Der Berg Arbeit trieb mich aus der Wohnung. Raus auf die Straßen der Stadt. Ich brauchte dringend einen Plan. Ich brauchte eine Lösung für das Problem. In der Saisonendphase blieb mir wenig Zeit für die klassischen Ermittlungen. Einige Ermittlungen mussten aber schnell vorangetrieben werden. So setzten die Laubenpieper ihre alleinige Hoffnung in meinen Ermittlergeist. 

In einer nicht so nüchternen Stunde hatte ich in höchsten Tönen von mir geschwärmt, sie diese Schwärmereien für bare Münze genommen. Zwar, hatte ich eingeschränkt, wäre die Geschichte mit dem Wasser und Wein eine, naturgemäß sehr gelungene, Schwindelei in meiner Vita. Man müsse mich aber nur anschauen, fuhr ich fort, dann hätte man auch den Grund der Schwindelei. Sonst aber sei ich der wahrscheinlich erfolgreichste Ermittler meiner Zunft, hatte ich ihnen erklärt, dabei jedoch meine Fußballleidenschaft und das nahende Saisonende verschwiegen.

Sie hatten mich fortan mit Briefen, Schriftwechseln, Eingaben, DVDs und Telefonnummern versorgt. Die, hatten sie mir gesagt, solle ich mir mal anschauen. Doch so, das war mir bereits bei der ersten Sichtung klar geworden, konnte ich nicht arbeiten. Die Brachflächen waren meine Heimat. Aber meine Heimat würde ich nicht am Schreibtisch verteidigen können. Ich war kein Meister der Worte, sondern vielmehr ein Meister der Verwirrung.

Grübelnd durchschritt ich die Straßen des Soldiner Kiezes, bog nach der Wollankbrücke nach rechts ab und strebte auf die Brachfläche zu. Aber meine Gedanken kreisten ganz allein um das Stuttgart-Spiel. Zwar nahm ich die Bedrohung war, sah das Schreckensszenario Einkaufscenter und Townhouse ganz klar vor mir. Meine Gedanken aber sprangen immer wieder zurück auf den Radiosender, der am Morgen das Ende der Borussia-Serie verkündet hatte. Es gäbe nur zwei Möglichkeiten, hatte der Moderator erklärt, entweder verliert Borussia und Bayern ist bereits Meister oder Borussia gewinnt und verliert dann gegen Bayern und somit auch die Meisterschaft.

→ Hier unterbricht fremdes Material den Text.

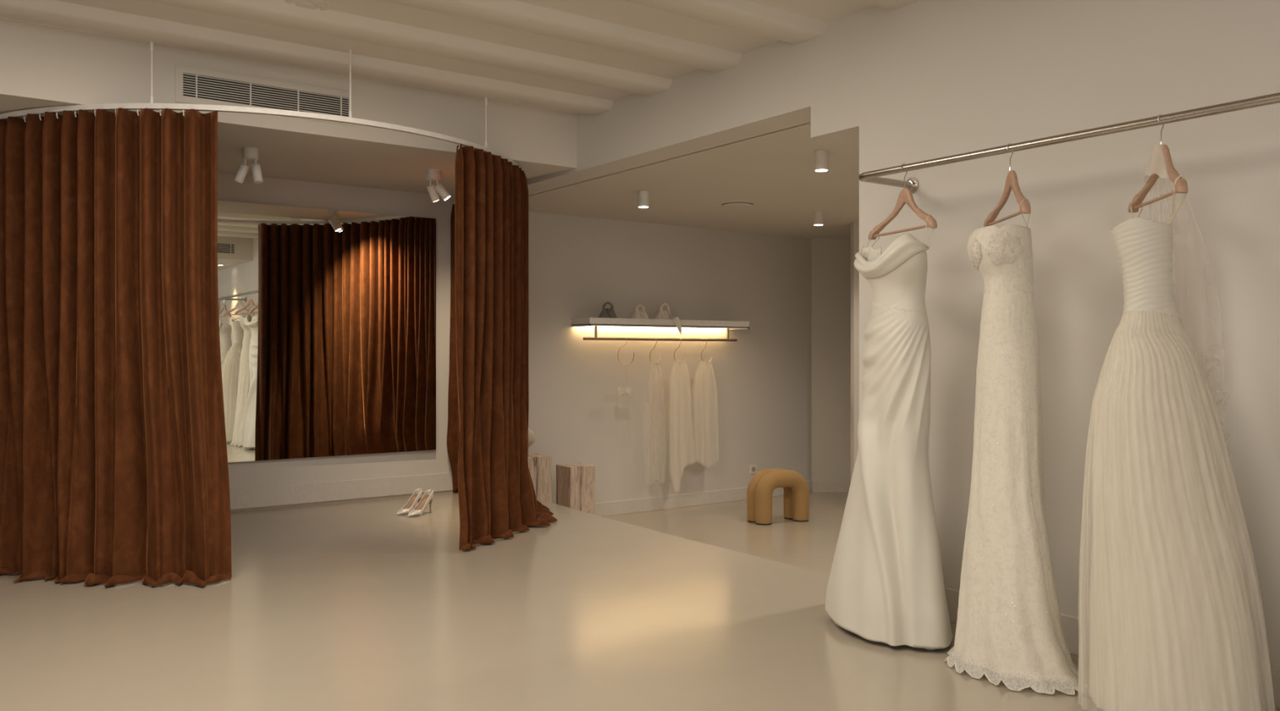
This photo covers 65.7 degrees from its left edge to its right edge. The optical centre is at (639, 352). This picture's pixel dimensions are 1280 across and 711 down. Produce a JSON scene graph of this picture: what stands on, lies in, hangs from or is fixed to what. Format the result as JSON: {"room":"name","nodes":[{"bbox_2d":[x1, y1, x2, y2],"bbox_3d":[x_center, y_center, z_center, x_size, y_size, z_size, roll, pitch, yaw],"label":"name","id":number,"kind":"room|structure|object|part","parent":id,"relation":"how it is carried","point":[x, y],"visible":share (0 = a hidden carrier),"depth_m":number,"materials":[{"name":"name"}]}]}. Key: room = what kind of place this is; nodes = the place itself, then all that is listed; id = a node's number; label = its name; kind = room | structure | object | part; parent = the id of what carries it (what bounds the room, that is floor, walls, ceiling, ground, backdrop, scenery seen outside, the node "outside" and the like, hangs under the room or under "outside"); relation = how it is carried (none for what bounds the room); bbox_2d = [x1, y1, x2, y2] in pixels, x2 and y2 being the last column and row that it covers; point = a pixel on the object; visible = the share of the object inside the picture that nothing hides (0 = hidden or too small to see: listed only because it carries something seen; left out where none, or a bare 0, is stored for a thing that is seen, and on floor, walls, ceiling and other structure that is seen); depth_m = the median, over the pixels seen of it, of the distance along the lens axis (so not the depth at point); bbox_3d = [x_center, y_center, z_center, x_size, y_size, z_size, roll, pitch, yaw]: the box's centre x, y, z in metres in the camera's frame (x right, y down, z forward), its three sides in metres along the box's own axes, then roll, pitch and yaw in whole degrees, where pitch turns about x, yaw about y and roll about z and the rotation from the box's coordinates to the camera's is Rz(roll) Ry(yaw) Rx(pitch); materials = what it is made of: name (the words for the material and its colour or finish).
{"room":"clothing store","nodes":[
{"label":"clothing store","id":0,"kind":"room"},
{"bbox_2d":[0,18,577,195],"bbox_3d":[-3.751,-1.450,5.422,6.860,0.410,1.857,0,0,-36],"label":"wall","id":1,"kind":"structure","parent":0,"point":[41,66],"depth_m":5.86,"materials":[{"name":"paint"}]},
{"bbox_2d":[233,146,263,183],"bbox_3d":[-2.421,-1.154,6.125,0.184,0.218,0.094,0,0,-6],"label":"spotlight","id":2,"kind":"object","parent":1,"relation":"attached to","point":[249,153],"visible":1,"depth_m":6.10,"materials":[{"name":"plastic"}]},
{"bbox_2d":[0,41,519,204],"bbox_3d":[-2.193,-1.411,6.219,3.392,0.388,2.366,0,0,-36],"label":"track","id":3,"kind":"object","parent":1,"relation":"hanging from","point":[129,106],"visible":0.7,"depth_m":5.08,"materials":[{"name":"white metal"}]},
{"bbox_2d":[0,107,231,586],"bbox_3d":[-3.290,-0.036,5.356,2.545,2.365,0.594,0,0,29],"label":"velvet curtain","id":4,"kind":"object","parent":3,"relation":"hanging from","point":[114,468],"visible":1,"depth_m":4.98,"materials":[{"name":"brown fabric"}]},
{"bbox_3d":[-2.441,-1.397,4.954,0.017,0.313,0.017,0,0,-36],"label":"drop rod","id":5,"kind":"part","parent":3,"relation":"part of","materials":[{"name":"white metal"}]},
{"bbox_3d":[-2.193,-1.231,6.219,3.392,0.026,2.366,0,0,-36],"label":"rail","id":6,"kind":"part","parent":3,"relation":"part of","materials":[{"name":"white metal"}]},
{"bbox_3d":[-1.536,-1.423,5.255,0.017,0.365,0.017,0,0,-36],"label":"drop rod","id":7,"kind":"part","parent":3,"relation":"part of","materials":[{"name":"white metal"}]},
{"bbox_3d":[-0.936,-1.397,6.026,0.017,0.313,0.017,0,0,-36],"label":"drop rod","id":8,"kind":"part","parent":3,"relation":"part of","materials":[{"name":"white metal"}]},
{"bbox_2d":[446,143,557,550],"bbox_3d":[-0.979,-0.036,7.014,0.717,2.365,2.560,0,0,-12],"label":"velvet curtain","id":9,"kind":"object","parent":3,"relation":"hanging from","point":[487,435],"visible":1,"depth_m":6.08,"materials":[{"name":"brown fabric"}]},
{"bbox_2d":[175,64,355,125],"bbox_3d":[-2.054,-1.419,5.495,0.963,0.194,0.010,0,0,-36],"label":"ceiling vent","id":10,"kind":"object","parent":1,"relation":"in","point":[197,86],"visible":0.88,"depth_m":5.45,"materials":[{"name":"metal"}]},
{"bbox_2d":[426,169,450,201],"bbox_3d":[-1.401,-1.157,6.871,0.156,0.212,0.121,0,0,22],"label":"spotlight","id":11,"kind":"object","parent":1,"relation":"attached to","point":[431,175],"visible":1,"depth_m":6.86,"materials":[{"name":"white metal"}]},
{"bbox_2d":[0,0,874,114],"bbox_3d":[-0.568,-1.680,1.232,7.120,0.150,9.263,0,0,-36],"label":"ceiling","id":12,"kind":"structure","parent":0,"point":[620,12],"depth_m":4.96,"materials":[{"name":"paint"}]},
{"bbox_2d":[284,0,328,10],"bbox_3d":[-1.537,-1.598,4.563,0.190,0.014,0.190,0,0,-36],"label":"ceiling speaker","id":13,"kind":"object","parent":12,"relation":"attached to","point":[309,4],"visible":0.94,"depth_m":4.53,"materials":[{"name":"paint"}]},
{"bbox_2d":[0,0,613,115],"bbox_3d":[-3.018,-1.584,4.405,6.860,0.062,0.255,0,0,-36],"label":"ceiling beam","id":14,"kind":"structure","parent":12,"relation":"attached to","point":[54,12],"depth_m":5.16,"materials":[{"name":"paint"}]},
{"bbox_2d":[142,0,672,96],"bbox_3d":[-2.661,-1.584,3.910,6.860,0.062,0.255,0,0,-36],"label":"ceiling beam","id":15,"kind":"structure","parent":12,"relation":"attached to","point":[275,12],"depth_m":4.99,"materials":[{"name":"paint"}]},
{"bbox_2d":[382,0,742,72],"bbox_3d":[-2.301,-1.584,3.411,6.860,0.062,0.255,0,0,-36],"label":"ceiling beam","id":16,"kind":"structure","parent":12,"relation":"attached to","point":[512,14],"depth_m":4.81,"materials":[{"name":"paint"}]},
{"bbox_2d":[622,0,827,44],"bbox_3d":[-1.938,-1.584,2.908,6.860,0.062,0.255,0,0,-36],"label":"ceiling beam","id":17,"kind":"structure","parent":12,"relation":"attached to","point":[746,15],"depth_m":4.62,"materials":[{"name":"paint"}]},
{"bbox_2d":[858,0,920,10],"bbox_3d":[-1.581,-1.584,2.414,6.860,0.062,0.255,0,0,-36],"label":"ceiling beam","id":18,"kind":"structure","parent":12,"relation":"attached to","point":[891,5],"depth_m":4.40,"materials":[{"name":"paint"}]},
{"bbox_2d":[217,172,811,503],"bbox_3d":[-2.678,-0.130,7.464,10.990,3.240,0.200,0,0,-36],"label":"wall","id":19,"kind":"structure","parent":0,"point":[578,264],"depth_m":9.20,"materials":[{"name":"white paint"}]},
{"bbox_2d":[217,200,435,462],"bbox_3d":[-2.858,-0.149,7.188,2.936,1.874,0.036,0,0,-35],"label":"wall mirror","id":20,"kind":"object","parent":19,"relation":"attached to","point":[327,317],"visible":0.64,"depth_m":7.50,"materials":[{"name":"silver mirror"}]},
{"bbox_2d":[229,472,453,512],"bbox_3d":[-4.136,1.067,6.280,7.240,0.165,0.014,0,0,-36],"label":"baseboard","id":21,"kind":"structure","parent":19,"relation":"attached to","point":[285,495],"depth_m":7.58,"materials":[{"name":"paint"}]},
{"bbox_2d":[571,317,749,341],"bbox_3d":[0.228,-0.207,9.252,1.853,0.196,0.300,0,0,-36],"label":"wall shelf","id":22,"kind":"object","parent":19,"relation":"attached to","point":[583,322],"visible":1,"depth_m":9.05,"materials":[{"name":"white metal"}]},
{"bbox_3d":[-0.390,-0.182,8.757,0.025,0.121,0.025,0,0,-36],"label":"bar post","id":23,"kind":"part","parent":22,"relation":"part of","materials":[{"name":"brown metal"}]},
{"bbox_2d":[598,302,617,318],"bbox_3d":[-0.292,-0.369,8.821,0.171,0.168,0.108,0,0,-36],"label":"handbag","id":24,"kind":"object","parent":22,"relation":"on","point":[606,313],"visible":0.95,"depth_m":8.80,"materials":[{"name":"black leather"}]},
{"bbox_3d":[-0.285,-0.412,8.833,0.126,0.082,0.027,0,0,-36],"label":"handle","id":25,"kind":"part","parent":24,"relation":"part of","materials":[{"name":"black leather"}]},
{"bbox_2d":[617,337,634,365],"bbox_3d":[-0.125,-0.012,8.948,0.186,0.254,0.034,0,0,-36],"label":"ring hook","id":26,"kind":"object","parent":22,"relation":"hanging from","point":[625,337],"visible":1,"depth_m":8.93,"materials":[{"name":"gold metal"}]},
{"bbox_2d":[617,365,631,395],"bbox_3d":[-0.139,0.470,8.938,0.164,0.716,0.070,0,0,-36],"label":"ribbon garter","id":27,"kind":"object","parent":26,"relation":"hanging from","point":[626,390],"visible":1,"depth_m":8.92,"materials":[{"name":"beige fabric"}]},
{"bbox_2d":[631,304,648,319],"bbox_3d":[-0.005,-0.363,9.030,0.160,0.156,0.111,0,0,-36],"label":"handbag","id":28,"kind":"object","parent":22,"relation":"on","point":[642,314],"visible":0.98,"depth_m":9.01,"materials":[{"name":"beige fabric"}]},
{"bbox_3d":[0.004,-0.402,9.041,0.117,0.077,0.026,0,0,-38],"label":"handle","id":29,"kind":"part","parent":28,"relation":"part of","materials":[{"name":"beige fabric"}]},
{"bbox_2d":[648,337,662,364],"bbox_3d":[0.148,-0.017,9.145,0.150,0.244,0.034,0,0,-36],"label":"ring hook","id":30,"kind":"object","parent":22,"relation":"hanging from","point":[655,338],"visible":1,"depth_m":9.13,"materials":[{"name":"gold metal"}]},
{"bbox_2d":[655,302,671,319],"bbox_3d":[0.228,-0.374,9.199,0.177,0.178,0.112,0,0,-36],"label":"handbag","id":31,"kind":"object","parent":22,"relation":"on","point":[663,313],"visible":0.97,"depth_m":9.17,"materials":[{"name":"beige fabric"}]},
{"bbox_3d":[0.235,-0.419,9.208,0.125,0.088,0.028,0,0,-36],"label":"handle","id":32,"kind":"part","parent":31,"relation":"part of","materials":[{"name":"beige fabric"}]},
{"bbox_2d":[667,310,681,334],"bbox_3d":[0.311,-0.281,9.179,0.093,0.234,0.129,0,0,-36],"label":"shoe","id":33,"kind":"object","parent":22,"relation":"on","point":[677,321],"visible":1,"depth_m":9.14,"materials":[{"name":"beige leather"}]},
{"bbox_2d":[673,337,686,363],"bbox_3d":[0.378,-0.019,9.311,0.150,0.239,0.034,0,0,-36],"label":"ring hook","id":34,"kind":"object","parent":22,"relation":"hanging from","point":[680,338],"visible":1,"depth_m":9.30,"materials":[{"name":"gold metal"}]},
{"bbox_2d":[669,361,695,492],"bbox_3d":[0.398,0.699,9.328,0.302,1.224,0.052,0,0,-36],"label":"veil","id":35,"kind":"object","parent":34,"relation":"hanging from","point":[682,441],"visible":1,"depth_m":9.30,"materials":[{"name":"white fabric"}]},
{"bbox_2d":[701,337,712,362],"bbox_3d":[0.641,-0.020,9.501,0.142,0.237,0.034,0,0,-36],"label":"ring hook","id":36,"kind":"object","parent":22,"relation":"hanging from","point":[705,338],"visible":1,"depth_m":9.48,"materials":[{"name":"gold metal"}]},
{"bbox_2d":[692,360,718,467],"bbox_3d":[0.629,0.595,9.492,0.301,1.029,0.045,0,0,-36],"label":"veil","id":37,"kind":"object","parent":36,"relation":"hanging from","point":[704,394],"visible":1,"depth_m":9.48,"materials":[{"name":"white fabric"}]},
{"bbox_3d":[0.856,-0.182,9.656,0.025,0.121,0.025,0,0,-36],"label":"bar post","id":38,"kind":"part","parent":22,"relation":"part of","materials":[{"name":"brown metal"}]},
{"bbox_2d":[595,480,812,516],"bbox_3d":[0.329,1.427,9.500,3.730,0.125,0.016,0,0,-36],"label":"baseboard","id":39,"kind":"structure","parent":19,"relation":"attached to","point":[651,504],"depth_m":9.49,"materials":[{"name":"paint"}]},
{"bbox_2d":[750,464,756,474],"bbox_3d":[1.156,1.190,10.101,0.090,0.090,0.009,0,0,-36],"label":"wall socket","id":40,"kind":"object","parent":19,"relation":"attached to","point":[753,468],"visible":0.97,"depth_m":10.10,"materials":[{"name":"plastic"}]},
{"bbox_2d":[0,492,1279,710],"bbox_3d":[-0.971,1.345,1.901,7.250,0.390,10.820,0,0,-36],"label":"floor","id":41,"kind":"structure","parent":0,"point":[361,605],"depth_m":4.02,"materials":[{"name":"beige concrete"}]},
{"bbox_2d":[395,488,422,515],"bbox_3d":[-1.653,1.066,7.089,0.087,0.164,0.232,0,0,38],"label":"pump","id":42,"kind":"object","parent":41,"relation":"on","point":[416,496],"visible":0.96,"depth_m":7.11,"materials":[{"name":"white leather"}]},
{"bbox_2d":[407,488,433,516],"bbox_3d":[-1.562,1.066,7.029,0.087,0.164,0.251,0,0,26],"label":"pump","id":43,"kind":"object","parent":41,"relation":"on","point":[428,496],"visible":1,"depth_m":7.06,"materials":[{"name":"white leather"}]},
{"bbox_2d":[528,122,858,238],"bbox_3d":[3.080,-1.272,8.387,7.190,0.100,8.000,0,0,-36],"label":"ceiling","id":44,"kind":"structure","parent":0,"point":[775,171],"depth_m":7.51,"materials":[{"name":"paint"}]},
{"bbox_2d":[637,191,648,208],"bbox_3d":[0.027,-1.162,7.518,0.086,0.120,0.086,0,0,-36],"label":"spotlight","id":45,"kind":"object","parent":44,"relation":"in","point":[642,196],"visible":1,"depth_m":7.48,"materials":[{"name":"white metal"}]},
{"bbox_2d":[716,200,758,207],"bbox_3d":[0.789,-1.212,8.008,0.350,0.020,0.356,0,0,-36],"label":"air vent","id":46,"kind":"object","parent":44,"relation":"attached to","point":[727,203],"visible":1,"depth_m":7.99,"materials":[{"name":"metal"}]},
{"bbox_2d":[813,210,823,226],"bbox_3d":[1.545,-1.162,8.575,0.086,0.120,0.086,0,0,-36],"label":"spotlight","id":47,"kind":"object","parent":44,"relation":"in","point":[818,215],"visible":1,"depth_m":8.54,"materials":[{"name":"white metal"}]},
{"bbox_2d":[813,150,828,172],"bbox_3d":[1.100,-1.162,6.009,0.086,0.120,0.086,0,0,-36],"label":"spotlight","id":48,"kind":"object","parent":44,"relation":"in","point":[820,157],"visible":1,"depth_m":5.97,"materials":[{"name":"white metal"}]},
{"bbox_2d":[604,492,848,574],"bbox_3d":[2.995,1.540,8.326,7.400,0.100,8.000,0,0,-36],"label":"floor","id":49,"kind":"structure","parent":0,"point":[811,544],"depth_m":8.39,"materials":[{"name":"beige concrete"}]},
{"bbox_2d":[528,453,551,502],"bbox_3d":[-0.889,1.167,8.138,0.240,0.646,0.240,0,0,-36],"label":"stone plinth","id":50,"kind":"object","parent":49,"relation":"on","point":[540,465],"visible":0.28,"depth_m":8.06,"materials":[{"name":"stone"}]},
{"bbox_2d":[528,427,535,456],"bbox_3d":[-0.942,0.729,8.100,0.176,0.230,0.176,0,0,-36],"label":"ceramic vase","id":51,"kind":"object","parent":50,"relation":"on","point":[531,437],"visible":0.27,"depth_m":8.06,"materials":[{"name":"white ceramic"}]},
{"bbox_2d":[555,462,595,514],"bbox_3d":[-0.544,1.218,8.356,0.246,0.543,0.230,0,0,-36],"label":"stone plinth","id":52,"kind":"object","parent":49,"relation":"on","point":[575,482],"visible":0.56,"depth_m":8.28,"materials":[{"name":"stone"}]},
{"bbox_2d":[746,468,808,524],"bbox_3d":[1.221,1.262,8.765,0.533,0.455,0.287,0,0,-25],"label":"stool","id":53,"kind":"object","parent":49,"relation":"on","point":[761,487],"visible":1,"depth_m":8.69,"materials":[{"name":"fabric"}]},
{"bbox_2d":[811,238,850,479],"bbox_3d":[2.636,0.134,10.673,1.600,2.712,0.150,0,0,0],"label":"wall","id":54,"kind":"structure","parent":0,"point":[830,257],"depth_m":10.60,"materials":[{"name":"white paint"}]},
{"bbox_2d":[812,480,850,492],"bbox_3d":[2.636,1.427,10.590,1.600,0.125,0.016,0,0,0],"label":"baseboard","id":55,"kind":"structure","parent":54,"relation":"attached to","point":[818,486],"depth_m":10.58,"materials":[{"name":"paint"}]},
{"bbox_2d":[850,221,858,480],"bbox_3d":[3.593,0.134,9.299,3.200,2.712,0.150,0,0,0],"label":"wall","id":56,"kind":"structure","parent":0,"point":[854,225],"depth_m":9.22,"materials":[{"name":"white paint"}]},
{"bbox_2d":[526,0,1279,663],"bbox_3d":[1.758,-0.300,3.870,0.260,2.900,10.820,0,0,-36],"label":"wall","id":57,"kind":"structure","parent":0,"point":[922,80],"depth_m":3.82,"materials":[{"name":"white paint"}]},
{"bbox_2d":[858,92,1279,193],"bbox_3d":[1.872,-0.654,3.169,0.374,0.249,2.850,0,0,-36],"label":"rail","id":58,"kind":"object","parent":57,"relation":"attached to","point":[872,176],"visible":0.96,"depth_m":3.42,"materials":[{"name":"silver metal"}]},
{"bbox_2d":[867,163,937,239],"bbox_3d":[1.060,-0.620,3.991,0.048,0.287,0.434,0,0,-21],"label":"clothes hanger","id":59,"kind":"object","parent":58,"relation":"hanging from","point":[905,196],"visible":0.99,"depth_m":3.99,"materials":[{"name":"brown wood"}]},
{"bbox_2d":[825,213,952,649],"bbox_3d":[1.022,0.304,4.069,0.386,1.680,0.626,0,0,-28],"label":"gown","id":60,"kind":"object","parent":59,"relation":"hanging from","point":[886,584],"visible":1,"depth_m":3.89,"materials":[{"name":"white fabric"}]},
{"bbox_2d":[860,244,881,261],"bbox_3d":[0.934,-0.395,4.023,0.026,0.090,0.151,0,0,-21],"label":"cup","id":61,"kind":"object","parent":60,"relation":"hanging from","point":[867,254],"depth_m":4.01,"materials":[{"name":"white fabric"}]},
{"bbox_2d":[983,142,1031,226],"bbox_3d":[1.339,-0.620,3.604,0.046,0.287,0.434,0,0,2],"label":"clothes hanger","id":62,"kind":"object","parent":58,"relation":"hanging from","point":[1011,180],"visible":0.97,"depth_m":3.60,"materials":[{"name":"brown wood"}]},
{"bbox_2d":[944,197,1088,695],"bbox_3d":[1.361,0.305,3.559,0.392,1.682,0.576,0,0,-33],"label":"gown","id":63,"kind":"object","parent":62,"relation":"hanging from","point":[1009,630],"visible":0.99,"depth_m":3.49,"materials":[{"name":"beige fabric"}]},
{"bbox_2d":[969,238,981,270],"bbox_3d":[1.216,-0.357,3.598,0.032,0.113,0.089,0,0,10],"label":"cup","id":64,"kind":"object","parent":63,"relation":"on","point":[975,243],"depth_m":3.58,"materials":[{"name":"white fabric"}]},
{"bbox_2d":[986,230,1024,265],"bbox_3d":[1.298,-0.373,3.517,0.129,0.123,0.029,0,0,11],"label":"cup","id":65,"kind":"object","parent":63,"relation":"on","point":[1003,247],"depth_m":3.52,"materials":[{"name":"white fabric"}]},
{"bbox_2d":[1128,113,1187,212],"bbox_3d":[1.657,-0.620,3.164,0.045,0.287,0.434,0,0,8],"label":"clothes hanger","id":66,"kind":"object","parent":58,"relation":"hanging from","point":[1180,186],"visible":0.87,"depth_m":3.14,"materials":[{"name":"brown wood"}]},
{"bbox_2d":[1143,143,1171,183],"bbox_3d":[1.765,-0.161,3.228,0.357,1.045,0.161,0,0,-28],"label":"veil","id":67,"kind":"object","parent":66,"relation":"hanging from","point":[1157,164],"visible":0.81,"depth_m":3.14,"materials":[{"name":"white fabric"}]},
{"bbox_2d":[1082,174,1271,710],"bbox_3d":[1.681,0.298,3.127,0.548,1.671,0.553,0,0,-15],"label":"gown","id":68,"kind":"object","parent":66,"relation":"hanging from","point":[1169,621],"visible":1,"depth_m":3.02,"materials":[{"name":"white fabric"}]},
{"bbox_2d":[944,586,1279,708],"bbox_3d":[2.917,1.079,2.027,0.016,0.142,6.474,0,0,-36],"label":"baseboard","id":69,"kind":"structure","parent":57,"relation":"attached to","point":[1074,628],"depth_m":3.74,"materials":[{"name":"paint"}]}
]}

Viel lieber wollte ich die Laubenpieper und die Brachfläche retten. Dafür aber kochte zu viel Wut in mir. Die Nürnberger hatte der Moderator als „eine der schwächsten Ligamannschaften“ verhöhnt. Für Bayern kein Problem. Ich war nicht über die Worte wütend. Mich störte, dass ich die Worte wahr genommen hatte, sie jetzt in meinem Kopf waren. Manchmal wollte ich das alles nicht wissen. Manchmal wollte ich nicht wissen, was ein Moderator, der sonst vom Ende der Koalition schwadroniert, über den Ballspielverein zu sagen hatte. Jetzt wusste ich es. Es war unerträglich.

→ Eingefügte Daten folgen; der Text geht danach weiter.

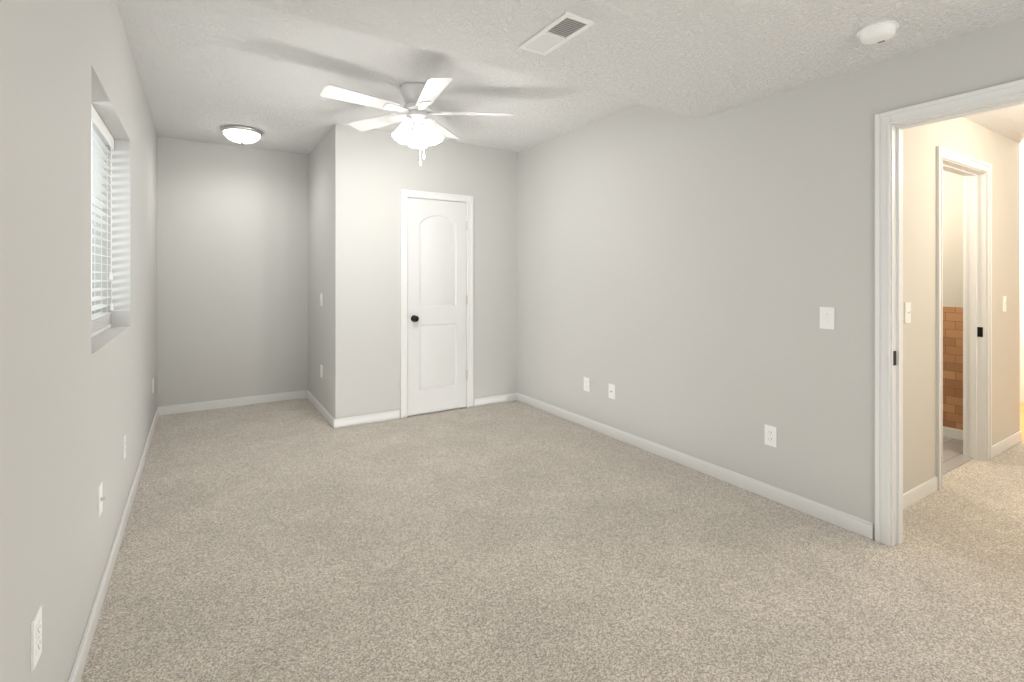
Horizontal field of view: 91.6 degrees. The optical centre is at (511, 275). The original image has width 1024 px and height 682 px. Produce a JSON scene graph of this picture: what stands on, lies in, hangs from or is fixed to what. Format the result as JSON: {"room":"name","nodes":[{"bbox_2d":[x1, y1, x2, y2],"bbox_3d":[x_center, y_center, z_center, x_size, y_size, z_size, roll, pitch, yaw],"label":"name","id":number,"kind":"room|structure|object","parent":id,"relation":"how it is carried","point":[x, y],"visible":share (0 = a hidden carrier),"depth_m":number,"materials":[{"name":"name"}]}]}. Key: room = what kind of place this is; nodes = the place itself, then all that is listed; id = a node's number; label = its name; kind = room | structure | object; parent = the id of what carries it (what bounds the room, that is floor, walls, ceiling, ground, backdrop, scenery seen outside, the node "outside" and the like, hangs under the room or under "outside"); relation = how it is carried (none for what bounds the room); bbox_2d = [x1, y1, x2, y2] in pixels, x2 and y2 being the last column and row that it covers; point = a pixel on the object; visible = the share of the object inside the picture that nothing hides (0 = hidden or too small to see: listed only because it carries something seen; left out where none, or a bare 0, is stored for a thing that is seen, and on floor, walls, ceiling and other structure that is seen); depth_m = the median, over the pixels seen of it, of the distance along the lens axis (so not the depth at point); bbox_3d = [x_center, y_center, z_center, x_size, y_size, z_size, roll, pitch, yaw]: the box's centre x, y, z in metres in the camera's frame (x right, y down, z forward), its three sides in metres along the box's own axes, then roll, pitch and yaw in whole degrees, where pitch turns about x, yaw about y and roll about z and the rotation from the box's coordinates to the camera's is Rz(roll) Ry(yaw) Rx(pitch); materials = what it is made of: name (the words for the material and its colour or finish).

So sicher ich mir war, dass das Spiel gegen die Stuttgarter zwar ein harter Kampf werden, am Ende jedoch in einen 7 Punkte-Vorsprung nach dem 28.Spieltag gipfeln würde, so sehr ärgerte ich mich über die Geringschätzung, die der Borussia immer noch entgegengebracht wurde. Es hatte mich nicht zu interessieren. Nicht die Worte waren entscheidend, sondern das Resultat nach 90 Minuten. 22 Spiele in Serie, da war ich mir sicher, das hatte ich noch nie erlebt. Verstört brach ich meinen Erkundungsgang über das Brachland ab. Heute war Bundesliga. Die Ermittlungen konnten warten. Bis zum 14.05.2012. Das musste ich jetzt nur noch den Hoffenden erklären.